“诸位放心,在知道泽兴和m集团签订合同之时,我已经以董事长的名义要求国际刑警冻结泽氏集团所有海外资产,所以m集团暂时取不到泽氏集团的一分钱,我们必须在最短时间内查找m集团诈骗的证据及此次合同的漏洞,尽可能将此次合同作废。”
泽君迎着诸位董事期待的目光,向大家解释着。
“如今我会亲自召开新闻发布会,向外界展示泽氏集团现在的情况,稳定众人对泽氏集团的信心。”
“好,我们就知道泽董事长一定有办法处理好这次危机。”
“泽董事长真是未雨绸缪,我们没有信错人。”
新闻发布会已经准备妥当,泽君亲自出席,向外界解释了泽氏集团内部的变动,并解释了此次危机的处理方案及预期可能取得的结果,请大家相信泽氏集团的未来。
自从泽君在新闻发布会上露面,外界对泽氏的猜疑逐渐平息,泽氏的股票终于止住了下跌的趋势,并且稍有回暖的表现。
在诸位知名专家的抢救下,泽老先生终于脱离了危险期,电解质紊乱得到纠正,生命体征开始逐渐平稳,只是还没有醒过来。
吴依一直守在泽老先生的床前,推出抢救室后,泽老太太也来到了病房,看到吴依,她微微点了点头。
“太太,先生他已经暂时脱离了危险期,但是他基础疾病多,病情变化快,还要继续小心护理。”
吴依交待了病情,站在一旁,等着她开口说话。
“你留下照顾先生吧,你也算是救了他两次,他比较信任你。”泽老太太说道。
“是,太太。”
吴依答应了下来,其实这种情况下,即使太太赶她走,她也要留下来,泽君在泽氏集团忙得脱不开身,她必须要照顾好老先生,让他无后顾之忧。
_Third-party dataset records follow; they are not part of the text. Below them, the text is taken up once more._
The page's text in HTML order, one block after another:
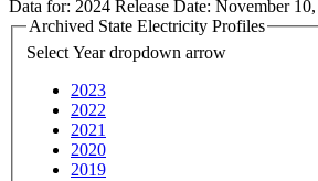
Data for: 2024 Release Date: November
Archived State Electricity Profiles
Select Year dropdown arrow
2023
2022
2021
2020
2019
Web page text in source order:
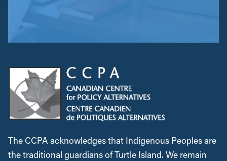
The CCPA acknowledges that Indigenous Peoples are
the traditional guardians of Turtle Island. We remain
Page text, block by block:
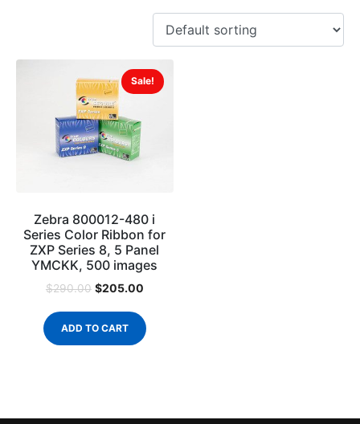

“你脸上的伤痕倒是修覆了不少,比以前看着顺眼了些。”
泽老太太打量了她一会儿,说出这样两句话来。
吴依也不在意她话裏明褒实贬的意思,她其实更担心的是泽君,如今泽老先生病情稳定,她想拨打电话问问集团的情况,又怕打扰了他的工作。
正在犹豫,泽君的电话已经打了过来,吴依忙接了电话。
电话裏传来了泽君的声音,语调比先前平稳了些,“小依,父亲怎么样?”
“老先生已经暂时脱离了危险期,只是还没有醒过来。你放心,我会照顾好他。”
“小依,辛苦了,集团现在大局稳住了,但还有很多事情必须马上办,父亲就拜托你了,你自己也要註意休息。”
“无事,你放心,太太在这裏,你是否要跟她说话?”
电话那头沈默了一瞬,“暂时不了,下午六点的飞机,一会儿我去看你们,看完就得离开。”
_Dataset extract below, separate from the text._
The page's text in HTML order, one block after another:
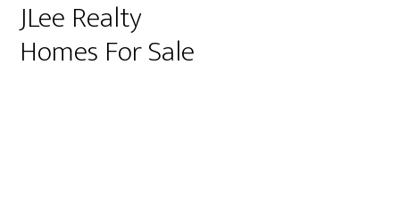
JLee Realty
Homes For Sale
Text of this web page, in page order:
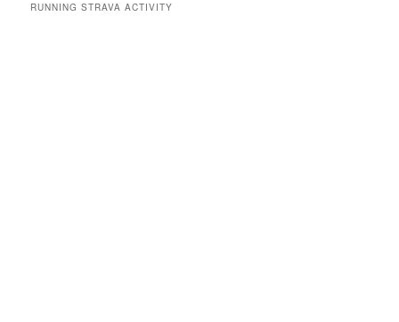
RUNNING STRAVA ACTIVITY

泽君那头挂断了电话,吴依得到了消息,心中的石头落下了地,微微舒了一口气。
她看向泽老太太,“泽君一会儿过来,但很快就会离开。”
泽老太太听到儿子马上要过来,黯淡的目光马上恢覆了光亮,她来到吴依面前,喃喃道:“阿君要过来了,他这一个多月有什么变化,是胖了还是瘦了?还有萱儿,她也有一周没回家了,他们都怎么样?”
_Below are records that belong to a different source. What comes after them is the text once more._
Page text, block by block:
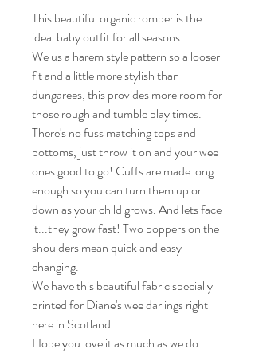
This beautiful organic romper is the
ideal baby outfit for all seasons.
We us a harem style pattern so a looser
fit and a little more stylish than
dungarees, this provides more room for
those rough and tumble play times.
There's no fuss matching tops and
bottoms, just throw it on and your wee
ones good to go! Cuffs are made long
enough so you can turn them up or
down as your child grows. And lets face
it...they grow fast! Two poppers on the
shoulders mean quick and easy
changing.
We have this beautiful fabric specially
printed for Diane's wee darlings right
here in Scotland.
Hope you love it as much as we do
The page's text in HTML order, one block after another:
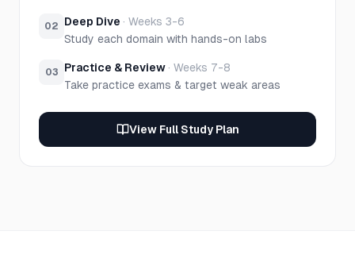
02 Deep Dive · Weeks 3-6
Study each domain with hands-on labs
03 Practice & Review · Weeks 7-8
Take practice exams & target weak areas
View Full Study Plan

吴依忽然有些心疼,看向对面的泽老太太,她毕竟老了,即使妆化得再浓,也隐藏不了额头的皱纹。
她也像普通的老人一样,希望自己的儿女听她的话,守在自己身边,可是她的儿女生来是苍鹰,註定要翱翔于高空,不会受人摆布。
两人等了一会儿,吴依听到了熟悉的脚步声,声音有些急促,但是她可以肯定就是泽君的脚步声。
她来到了病房门口,有些焦急地向过道张望着。
“小依……”泽君的声音传来。
她尚未来得及反应,就被拉入一个温暖的怀抱,泽君旁若无人地抱着她。
“小依,我听张伯说了,你和丁向辉一起进入梅园把父亲抢了出来,你又救了父亲一次。”
“泽君,放我下来,太太在裏面看着。”
泽老太太故意咳了两声,可是泽君仿佛没有听到,她只得起身向前两步,站在离他们极近的地方。